Once the lines below holding the string "hurting" are counted, give that number alone.

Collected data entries
────────────────────────────────────────
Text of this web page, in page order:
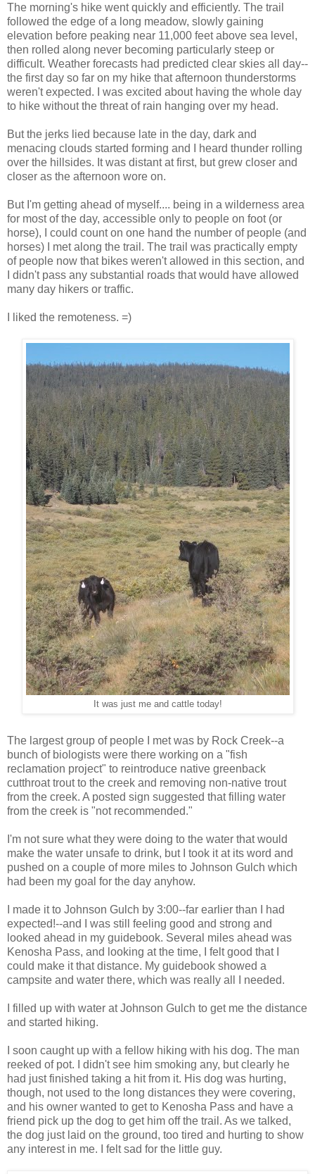
The morning's hike went quickly and efficiently. The trail
followed the edge of a long meadow, slowly gaining
elevation before peaking near 11,000 feet above sea level,
then rolled along never becoming particularly steep or
difficult. Weather forecasts had predicted clear skies all day--
the first day so far on my hike that afternoon thunderstorms
weren't expected. I was excited about having the whole day
to hike without the threat of rain hanging over my head.
But the jerks lied because late in the day, dark and
menacing clouds started forming and I heard thunder rolling
over the hillsides. It was distant at first, but grew closer and
closer as the afternoon wore on.
But I'm getting ahead of myself.... being in a wilderness area
for most of the day, accessible only to people on foot (or
horse), I could count on one hand the number of people (and
horses) I met along the trail. The trail was practically empty
of people now that bikes weren't allowed in this section, and
I didn't pass any substantial roads that would have allowed
many day hikers or traffic.
I liked the remoteness. =)
It was just me and cattle today!
The largest group of people I met was by Rock Creek--a
bunch of biologists were there working on a "fish
reclamation project" to reintroduce native greenback
cutthroat trout to the creek and removing non-native trout
from the creek. A posted sign suggested that filling water
from the creek is "not recommended."
I'm not sure what they were doing to the water that would
make the water unsafe to drink, but I took it at its word and
pushed on a couple of more miles to Johnson Gulch which
had been my goal for the day anyhow.
I made it to Johnson Gulch by 3:00--far earlier than I had
expected!--and I was still feeling good and strong and
looked ahead in my guidebook. Several miles ahead was
Kenosha Pass, and looking at the time, I felt good that I
could make it that distance. My guidebook showed a
campsite and water there, which was really all I needed.
I filled up with water at Johnson Gulch to get me the distance
and started hiking.
I soon caught up with a fellow hiking with his dog. The man
reeked of pot. I didn't see him smoking any, but clearly he
had just finished taking a hit from it. His dog was hurting,
though, not used to the long distances they were covering,
and his owner wanted to get to Kenosha Pass and have a
friend pick up the dog to get him off the trail. As we talked,
the dog just laid on the ground, too tired and hurting to show
any interest in me. I felt sad for the little guy.
────────────────────────────────────────
Output of the exercise: 2